The international exchanges of the National Stock Exchange and the Bombay Stock Exchange at the GIFT International Financial Services Centre are set to be merged soon with a view to creating a united platform to compete with global rivals.

Sources told businessline that the merger could get fructified over the next few months.

BSE’s India International Exchange Limited (India INX) was the first international exchange at GIFT IFSC, which commenced its operations on January 16, 2017. The exchange offers investors 22 hours trading in a range of financial market products such as index and single stock derivatives, commodity derivatives, currency derivatives and debt securities.

NSE International Exchange launched trading on June 5, 2017, and offers similar products including index derivatives, stock derivatives, currency derivatives, commodity derivatives and debt securities. “Discussions have been going on over the last 6 months between all stakeholders. The intent behind the move is to create synergies and save costs. At the same time, a merger would mean that the two exchanges do not compete for the same business,” said an executive close to the development.

Industry experts said that a merger could help the exchanges drive business together, it will also help brokers as they will have to deal with a combined trading platform.

“The idea is to present a unified platform for investors. It will also prevent the liquidity pool from splitting up,” said a market expert. The recent move to shift trading of India stock futures that shifted to Gujarat from Singapore last week met with a lukewarm reception.

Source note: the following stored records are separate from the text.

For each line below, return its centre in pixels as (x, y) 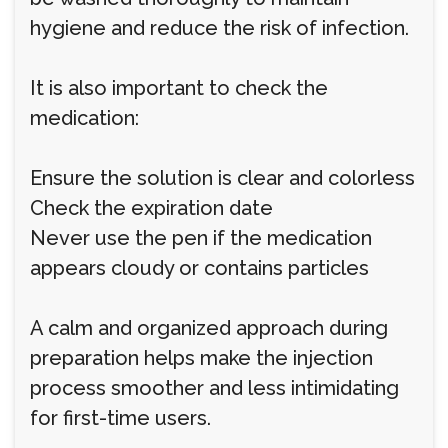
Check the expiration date (151, 208)
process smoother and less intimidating (214, 388)
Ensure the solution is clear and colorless (222, 178)
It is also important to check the (179, 88)
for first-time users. (120, 418)
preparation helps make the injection (201, 358)
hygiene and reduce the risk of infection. (219, 28)
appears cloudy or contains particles (199, 268)
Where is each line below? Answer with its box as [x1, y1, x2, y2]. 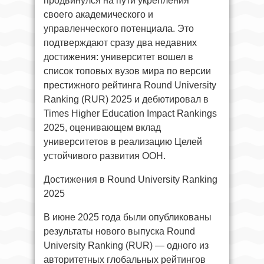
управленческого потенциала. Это [44, 23, 194, 34]
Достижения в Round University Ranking [44, 174, 217, 184]
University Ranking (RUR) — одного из [44, 240, 209, 250]
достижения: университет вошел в [44, 51, 193, 62]
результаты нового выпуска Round [44, 226, 195, 236]
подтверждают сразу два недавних [44, 37, 197, 48]
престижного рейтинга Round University [44, 80, 216, 90]
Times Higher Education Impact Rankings [44, 108, 217, 118]
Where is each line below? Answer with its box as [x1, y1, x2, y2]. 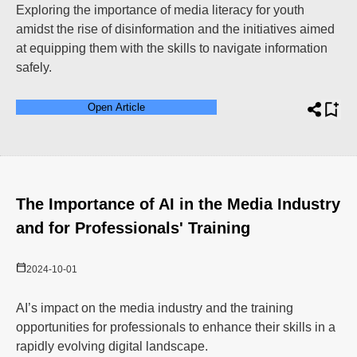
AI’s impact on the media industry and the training [16, 301, 293, 315]
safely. [16, 61, 52, 74]
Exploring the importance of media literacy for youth [16, 3, 304, 17]
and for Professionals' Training [16, 219, 250, 237]
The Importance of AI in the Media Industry [16, 195, 340, 213]
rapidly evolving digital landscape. [16, 339, 208, 353]
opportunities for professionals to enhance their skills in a [16, 320, 335, 334]
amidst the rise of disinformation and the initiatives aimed [16, 22, 335, 36]
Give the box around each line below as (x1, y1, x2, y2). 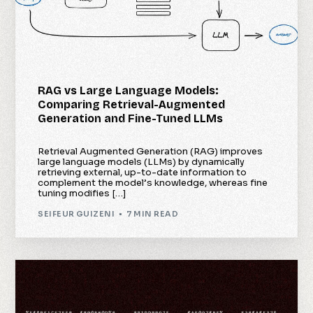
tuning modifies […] (38, 187, 126, 200)
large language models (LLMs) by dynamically (38, 156, 245, 168)
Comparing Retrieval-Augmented (38, 98, 226, 112)
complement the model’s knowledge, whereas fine (38, 177, 268, 189)
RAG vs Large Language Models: (38, 84, 219, 98)
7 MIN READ (126, 208, 178, 219)
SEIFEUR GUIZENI (38, 208, 115, 219)
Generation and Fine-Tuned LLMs (38, 112, 224, 126)
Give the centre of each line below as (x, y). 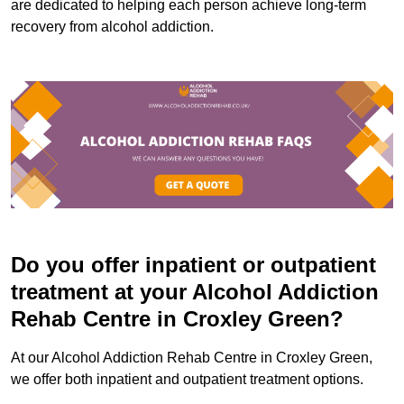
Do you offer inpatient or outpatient (193, 265)
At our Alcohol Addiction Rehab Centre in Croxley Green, (192, 358)
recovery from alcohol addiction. (112, 26)
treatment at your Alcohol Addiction (195, 292)
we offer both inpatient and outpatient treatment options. (187, 380)
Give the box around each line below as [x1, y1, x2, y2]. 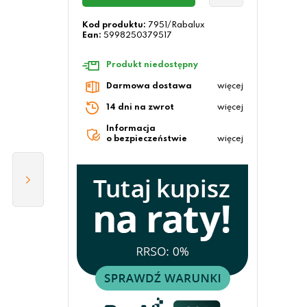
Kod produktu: [82, 21, 146, 29]
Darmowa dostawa [106, 82, 192, 90]
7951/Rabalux [147, 21, 205, 29]
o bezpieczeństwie [106, 135, 187, 143]
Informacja [106, 125, 156, 133]
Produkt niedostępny [106, 61, 198, 69]
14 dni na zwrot [106, 103, 174, 112]
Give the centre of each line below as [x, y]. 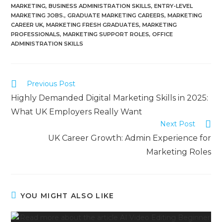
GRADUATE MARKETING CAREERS [116, 15]
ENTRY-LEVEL [174, 6]
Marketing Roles [178, 152]
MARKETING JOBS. [38, 15]
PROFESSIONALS [36, 34]
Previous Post [51, 83]
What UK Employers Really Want [77, 111]
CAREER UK [27, 25]
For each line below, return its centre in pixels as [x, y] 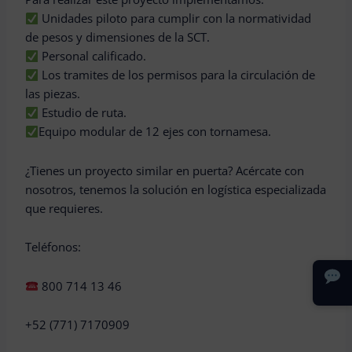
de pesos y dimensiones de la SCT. [118, 37]
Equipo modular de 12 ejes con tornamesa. [155, 132]
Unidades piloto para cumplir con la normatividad [175, 18]
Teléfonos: [53, 247]
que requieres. [64, 208]
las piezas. [53, 94]
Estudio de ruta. [83, 113]
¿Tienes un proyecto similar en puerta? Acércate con [165, 170]
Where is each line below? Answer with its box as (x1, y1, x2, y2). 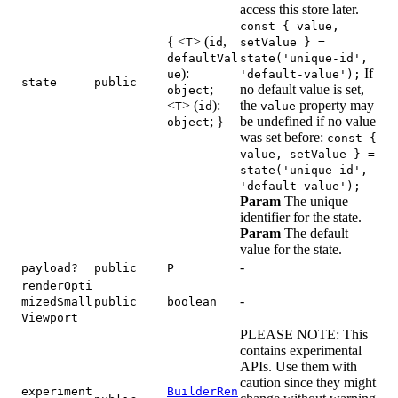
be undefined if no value (240, 113, 376, 129)
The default (281, 225, 348, 241)
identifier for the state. (240, 209, 362, 225)
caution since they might (240, 374, 376, 390)
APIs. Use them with (240, 358, 357, 374)
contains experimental (240, 342, 362, 358)
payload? (21, 260, 78, 275)
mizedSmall (21, 294, 92, 308)
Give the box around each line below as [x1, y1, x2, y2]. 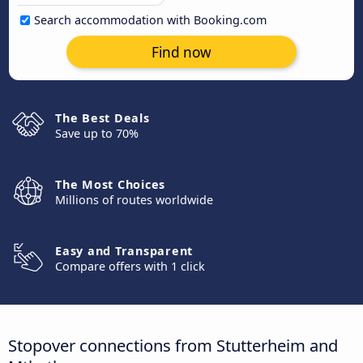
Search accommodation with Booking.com [34, 12, 267, 28]
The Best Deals [55, 110, 150, 126]
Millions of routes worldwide [55, 192, 213, 207]
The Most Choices [55, 177, 165, 192]
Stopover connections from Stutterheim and [8, 333, 338, 357]
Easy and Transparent [55, 243, 193, 258]
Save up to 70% [55, 126, 139, 141]
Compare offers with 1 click [55, 258, 205, 274]
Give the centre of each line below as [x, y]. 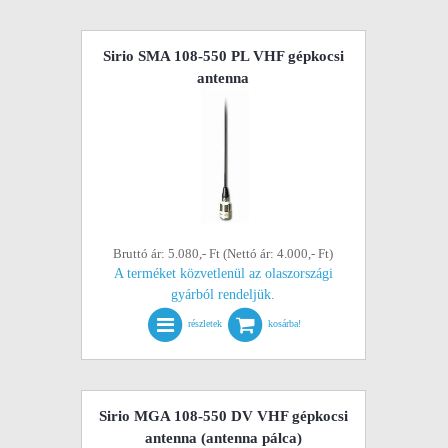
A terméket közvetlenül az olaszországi [223, 273]
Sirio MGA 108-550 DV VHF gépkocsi [223, 416]
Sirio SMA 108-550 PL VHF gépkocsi [223, 56]
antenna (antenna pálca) [223, 438]
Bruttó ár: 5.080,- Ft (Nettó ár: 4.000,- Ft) [223, 253]
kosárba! [285, 324]
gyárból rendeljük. [223, 294]
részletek [205, 324]
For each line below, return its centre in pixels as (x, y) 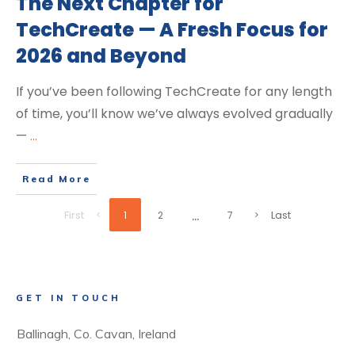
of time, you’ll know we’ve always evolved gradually (174, 114)
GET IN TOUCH (69, 298)
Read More (56, 179)
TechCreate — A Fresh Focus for (172, 30)
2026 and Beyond (101, 56)
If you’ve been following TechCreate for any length (174, 92)
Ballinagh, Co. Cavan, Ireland (96, 333)
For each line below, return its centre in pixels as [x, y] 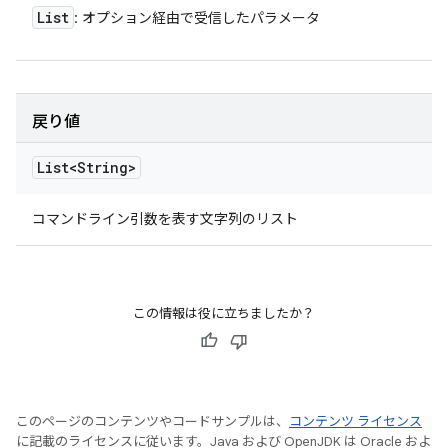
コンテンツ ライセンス [355, 421]
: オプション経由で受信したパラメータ [197, 18]
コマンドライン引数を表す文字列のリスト [165, 219]
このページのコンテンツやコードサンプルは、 [152, 421]
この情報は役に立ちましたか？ [224, 313]
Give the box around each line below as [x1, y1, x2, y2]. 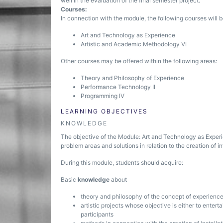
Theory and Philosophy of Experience [81, 74, 184, 82]
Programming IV [81, 92, 124, 100]
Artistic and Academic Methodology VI [81, 40, 187, 48]
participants [81, 211, 113, 218]
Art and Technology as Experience [81, 31, 175, 39]
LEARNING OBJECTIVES [61, 108, 148, 115]
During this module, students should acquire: [61, 159, 183, 166]
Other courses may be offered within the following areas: [61, 57, 217, 65]
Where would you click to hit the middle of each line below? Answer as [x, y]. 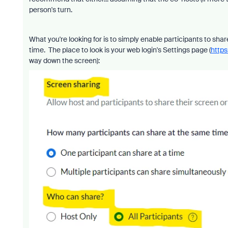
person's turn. [50, 9]
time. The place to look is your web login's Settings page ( [120, 50]
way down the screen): [64, 60]
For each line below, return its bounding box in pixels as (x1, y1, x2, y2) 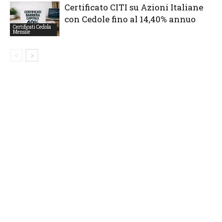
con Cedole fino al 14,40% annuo (64, 13, 196, 25)
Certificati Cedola (13, 23, 51, 30)
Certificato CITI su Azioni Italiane (64, 1, 203, 13)
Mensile (13, 28, 30, 35)
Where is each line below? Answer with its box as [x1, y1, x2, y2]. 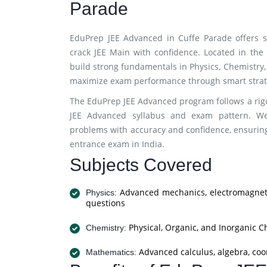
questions [86, 197, 125, 209]
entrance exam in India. [70, 138, 164, 150]
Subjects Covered [70, 155, 212, 175]
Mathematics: [86, 247, 136, 257]
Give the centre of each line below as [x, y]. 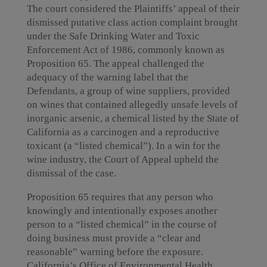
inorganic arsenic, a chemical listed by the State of [133, 118]
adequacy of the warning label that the [107, 77]
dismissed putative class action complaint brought [132, 22]
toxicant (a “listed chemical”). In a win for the [123, 146]
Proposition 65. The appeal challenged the [115, 63]
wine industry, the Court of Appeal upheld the [122, 159]
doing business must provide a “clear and [114, 238]
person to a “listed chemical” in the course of [122, 224]
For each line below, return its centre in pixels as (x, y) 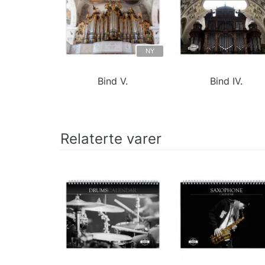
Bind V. (112, 81)
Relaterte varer (111, 138)
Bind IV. (227, 81)
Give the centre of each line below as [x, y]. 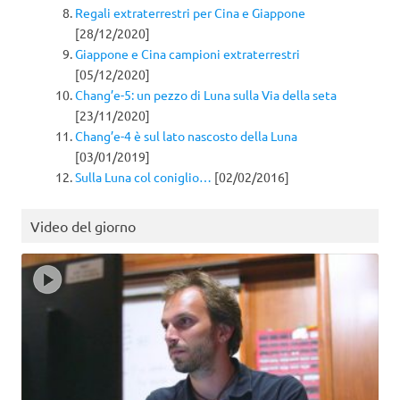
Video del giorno [83, 226]
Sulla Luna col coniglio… [143, 177]
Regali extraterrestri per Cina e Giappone [190, 13]
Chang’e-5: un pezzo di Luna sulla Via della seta [206, 95]
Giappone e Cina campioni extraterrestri [187, 54]
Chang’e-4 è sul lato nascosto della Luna [186, 136]
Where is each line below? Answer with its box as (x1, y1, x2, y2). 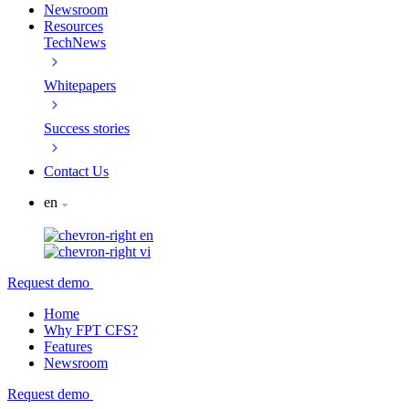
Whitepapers (44, 78, 116, 93)
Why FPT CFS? (44, 322, 138, 338)
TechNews (44, 35, 106, 50)
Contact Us (44, 163, 109, 179)
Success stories (44, 121, 130, 136)
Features (44, 339, 92, 354)
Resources (44, 18, 103, 34)
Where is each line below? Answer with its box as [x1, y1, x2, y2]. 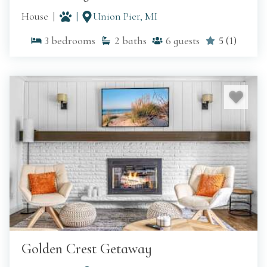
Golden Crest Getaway [21, 240, 152, 258]
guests [173, 34, 200, 48]
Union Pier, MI [93, 10, 157, 23]
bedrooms [51, 34, 95, 48]
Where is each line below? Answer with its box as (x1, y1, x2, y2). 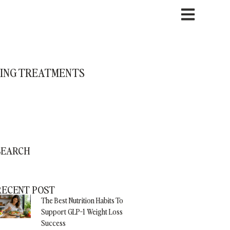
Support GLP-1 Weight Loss (41, 206, 123, 217)
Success (41, 217, 66, 228)
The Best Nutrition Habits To (41, 195, 123, 205)
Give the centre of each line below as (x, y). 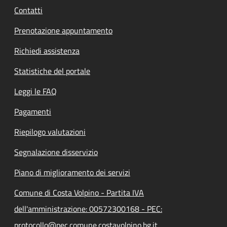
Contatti (28, 10)
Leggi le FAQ (35, 91)
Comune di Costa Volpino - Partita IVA (79, 192)
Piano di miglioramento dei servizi (72, 172)
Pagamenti (33, 111)
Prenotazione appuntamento (63, 30)
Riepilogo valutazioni (50, 131)
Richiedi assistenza (47, 50)
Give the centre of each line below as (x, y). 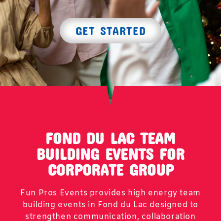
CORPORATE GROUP (110, 169)
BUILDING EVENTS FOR (110, 154)
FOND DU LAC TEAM (110, 138)
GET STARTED (110, 30)
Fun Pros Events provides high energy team (110, 193)
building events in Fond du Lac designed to (110, 205)
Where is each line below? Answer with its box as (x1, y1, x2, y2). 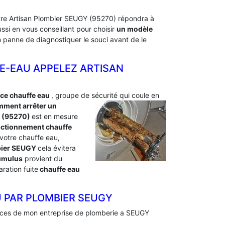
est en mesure (32, 112, 78, 121)
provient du (23, 154, 62, 163)
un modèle (117, 25, 153, 33)
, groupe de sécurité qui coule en (51, 91, 159, 99)
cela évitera (38, 144, 76, 152)
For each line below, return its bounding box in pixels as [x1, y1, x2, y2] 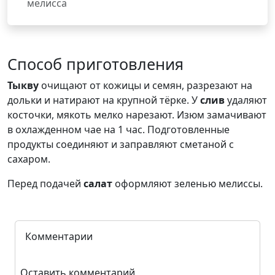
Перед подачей [7, 177, 83, 190]
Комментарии [25, 230, 93, 243]
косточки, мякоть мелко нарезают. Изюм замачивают [7, 108, 266, 122]
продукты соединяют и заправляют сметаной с [7, 137, 234, 151]
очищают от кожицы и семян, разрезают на [39, 79, 252, 92]
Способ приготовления [7, 53, 184, 74]
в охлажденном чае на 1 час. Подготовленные [7, 123, 230, 136]
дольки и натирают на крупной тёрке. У [7, 93, 200, 107]
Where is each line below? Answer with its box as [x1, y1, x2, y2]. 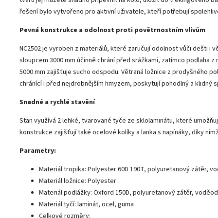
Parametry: [19, 145, 56, 156]
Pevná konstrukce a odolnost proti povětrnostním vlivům [19, 25, 205, 35]
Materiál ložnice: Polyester [39, 176, 116, 186]
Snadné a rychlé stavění [19, 97, 95, 107]
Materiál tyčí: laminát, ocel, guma [39, 199, 134, 209]
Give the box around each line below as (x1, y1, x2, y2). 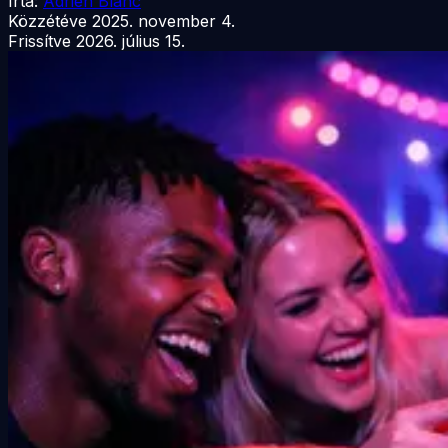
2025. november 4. (92, 10, 235, 31)
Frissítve (8, 30, 71, 51)
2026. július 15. (76, 30, 185, 51)
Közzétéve (8, 10, 87, 31)
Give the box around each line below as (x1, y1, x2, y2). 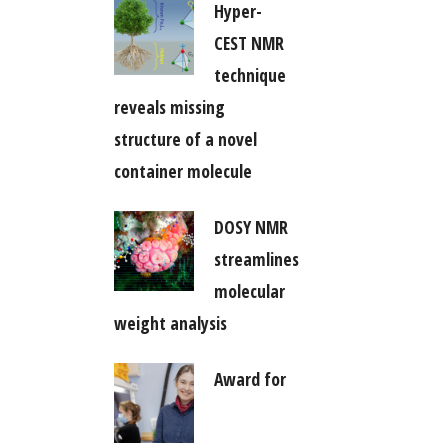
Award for (213, 366, 286, 391)
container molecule (113, 158, 252, 183)
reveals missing (113, 94, 225, 119)
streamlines (213, 246, 299, 271)
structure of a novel (113, 126, 257, 151)
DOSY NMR (213, 214, 288, 239)
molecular (213, 278, 285, 303)
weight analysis (113, 310, 227, 335)
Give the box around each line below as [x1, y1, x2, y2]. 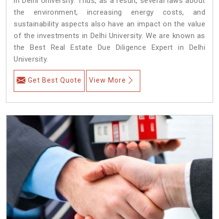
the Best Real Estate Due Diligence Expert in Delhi [14, 43, 205, 52]
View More [89, 76, 126, 84]
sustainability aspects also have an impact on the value [14, 19, 205, 28]
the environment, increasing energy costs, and [14, 7, 205, 17]
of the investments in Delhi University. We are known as [14, 31, 205, 40]
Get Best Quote [28, 76, 82, 84]
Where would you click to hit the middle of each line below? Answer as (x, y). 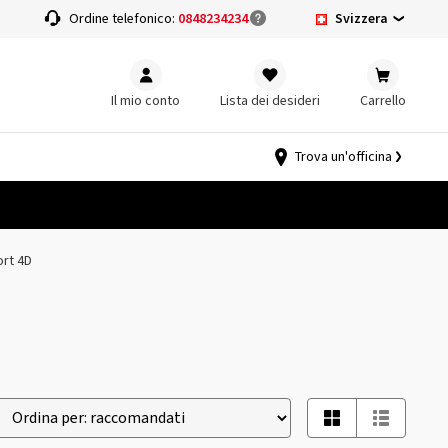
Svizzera (361, 18)
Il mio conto (145, 100)
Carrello (383, 100)
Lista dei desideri (270, 100)
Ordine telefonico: (124, 19)
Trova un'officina (343, 157)
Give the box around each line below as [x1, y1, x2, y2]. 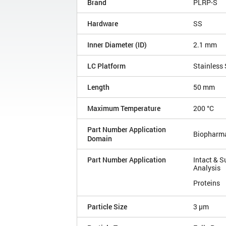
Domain [87, 134, 112, 144]
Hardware [87, 19, 118, 29]
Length [87, 82, 109, 92]
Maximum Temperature [87, 103, 160, 114]
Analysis [193, 163, 220, 173]
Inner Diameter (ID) [87, 40, 147, 50]
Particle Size [87, 202, 127, 212]
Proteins [193, 178, 220, 188]
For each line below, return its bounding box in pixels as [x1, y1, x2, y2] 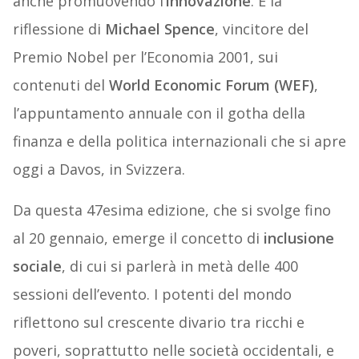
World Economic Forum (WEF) [108, 75, 314, 95]
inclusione [263, 228, 334, 248]
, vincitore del [214, 19, 309, 39]
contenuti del [12, 75, 109, 95]
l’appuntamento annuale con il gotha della [12, 103, 305, 123]
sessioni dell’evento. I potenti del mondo [12, 284, 292, 305]
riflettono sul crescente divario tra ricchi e [12, 313, 305, 333]
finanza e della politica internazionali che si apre [12, 131, 346, 151]
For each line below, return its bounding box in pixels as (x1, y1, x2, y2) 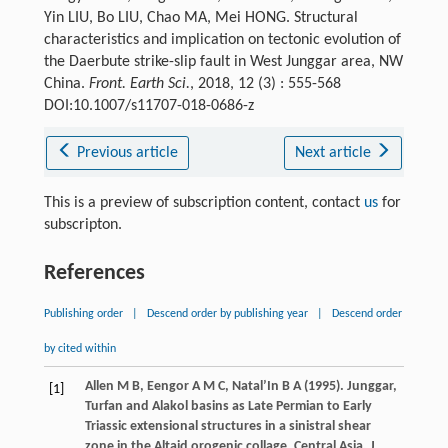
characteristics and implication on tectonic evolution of (43, 32, 401, 49)
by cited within (43, 343, 116, 356)
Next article (294, 145, 375, 162)
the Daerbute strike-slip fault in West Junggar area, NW (43, 54, 403, 71)
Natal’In (231, 379, 279, 395)
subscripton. (43, 217, 122, 234)
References (43, 262, 145, 286)
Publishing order (43, 308, 123, 321)
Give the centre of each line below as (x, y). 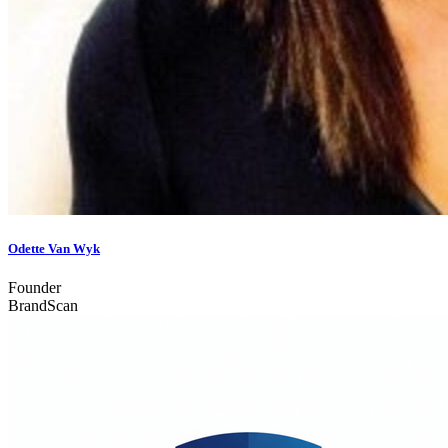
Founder (34, 288)
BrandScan (43, 306)
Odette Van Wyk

The average number of open contracts for NSE International Exchange’s key product GIFT Nifty was 32,934 in the week of July 7, according to data compiled by Bloomberg. That’s lower than the 60,884 futures contracts in the first five trading days in April, May, and June traded on Singapore Exchange Ltd. “If the merger goes through as planned then the volume at GIFT Nifty will pick up significantly. An integrated platform can also provide other products beyond the futures contract such as currency derivatives to foreign investors,” the expert said.